:: INPUT DATA ::

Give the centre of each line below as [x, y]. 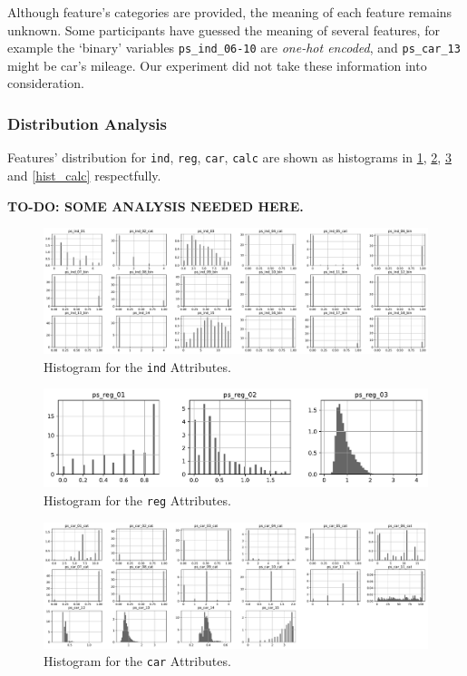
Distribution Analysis [87, 123]
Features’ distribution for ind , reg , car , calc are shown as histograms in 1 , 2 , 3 [229, 157]
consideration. [46, 83]
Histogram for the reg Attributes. [137, 500]
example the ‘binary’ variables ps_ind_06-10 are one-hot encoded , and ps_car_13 [234, 48]
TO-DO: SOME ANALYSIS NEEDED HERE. [156, 206]
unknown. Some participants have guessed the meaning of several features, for [224, 29]
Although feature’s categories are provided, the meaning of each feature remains [230, 12]
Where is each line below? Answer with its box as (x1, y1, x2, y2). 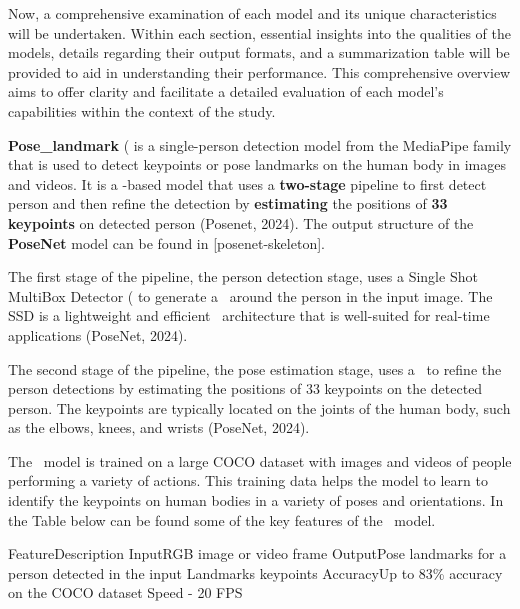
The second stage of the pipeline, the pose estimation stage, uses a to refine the (8, 358, 502, 379)
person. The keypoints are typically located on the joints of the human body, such (8, 397, 511, 418)
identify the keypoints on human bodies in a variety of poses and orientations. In (8, 490, 504, 511)
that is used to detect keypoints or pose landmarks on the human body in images (8, 154, 506, 175)
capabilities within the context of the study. (8, 100, 276, 121)
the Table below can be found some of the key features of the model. (8, 509, 436, 530)
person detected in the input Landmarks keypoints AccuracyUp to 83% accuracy (8, 562, 503, 583)
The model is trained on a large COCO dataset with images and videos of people (8, 450, 512, 471)
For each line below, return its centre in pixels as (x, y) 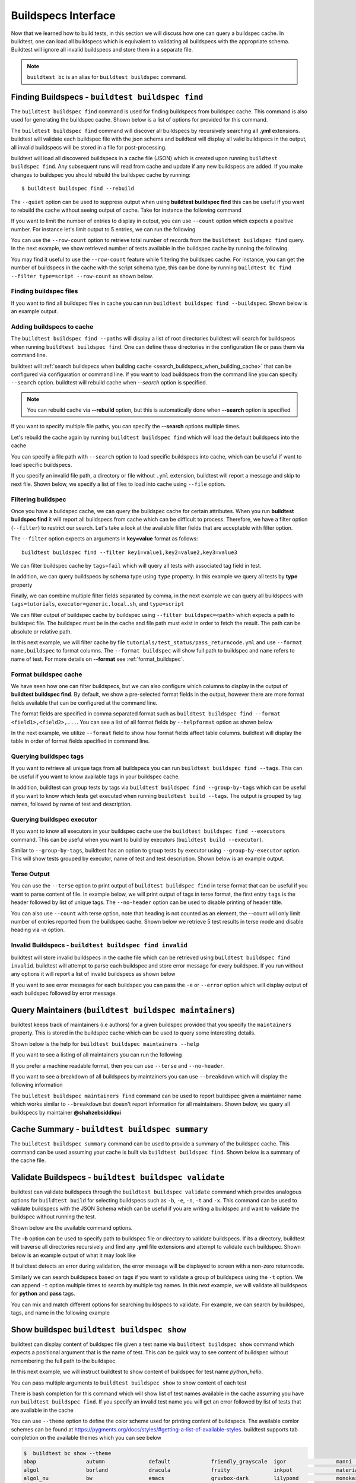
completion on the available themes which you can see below (86, 1438)
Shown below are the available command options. (72, 1227)
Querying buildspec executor (54, 819)
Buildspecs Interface (63, 15)
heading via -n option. (38, 930)
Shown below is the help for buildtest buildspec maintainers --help (105, 1043)
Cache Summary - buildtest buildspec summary (109, 1129)
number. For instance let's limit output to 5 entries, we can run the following (103, 229)

:::

TASK PROMPT: In the records above, find the line containing "capabilities within the" and output every line from the first through that one, exactly, omitting pictures.

OUTPUT FOR THIS TASK:
Give the centre of each line below as [x, y]. 
Distribution Analysis [87, 123]
Features’ distribution for ind , reg , car , calc are shown as histograms in 1 , 2 , 3 [229, 157]
consideration. [46, 83]
Histogram for the reg Attributes. [137, 500]
example the ‘binary’ variables ps_ind_06-10 are one-hot encoded , and ps_car_13 [234, 48]
TO-DO: SOME ANALYSIS NEEDED HERE. [156, 206]
unknown. Some participants have guessed the meaning of several features, for [224, 29]
Although feature’s categories are provided, the meaning of each feature remains [230, 12]
Where is each line below? Answer with its box as (x1, y1, x2, y2). 
The second stage of the pipeline, the pose estimation stage, uses a to refine the (8, 358, 502, 379)
person. The keypoints are typically located on the joints of the human body, such (8, 397, 511, 418)
identify the keypoints on human bodies in a variety of poses and orientations. In (8, 490, 504, 511)
that is used to detect keypoints or pose landmarks on the human body in images (8, 154, 506, 175)
capabilities within the context of the study. (8, 100, 276, 121)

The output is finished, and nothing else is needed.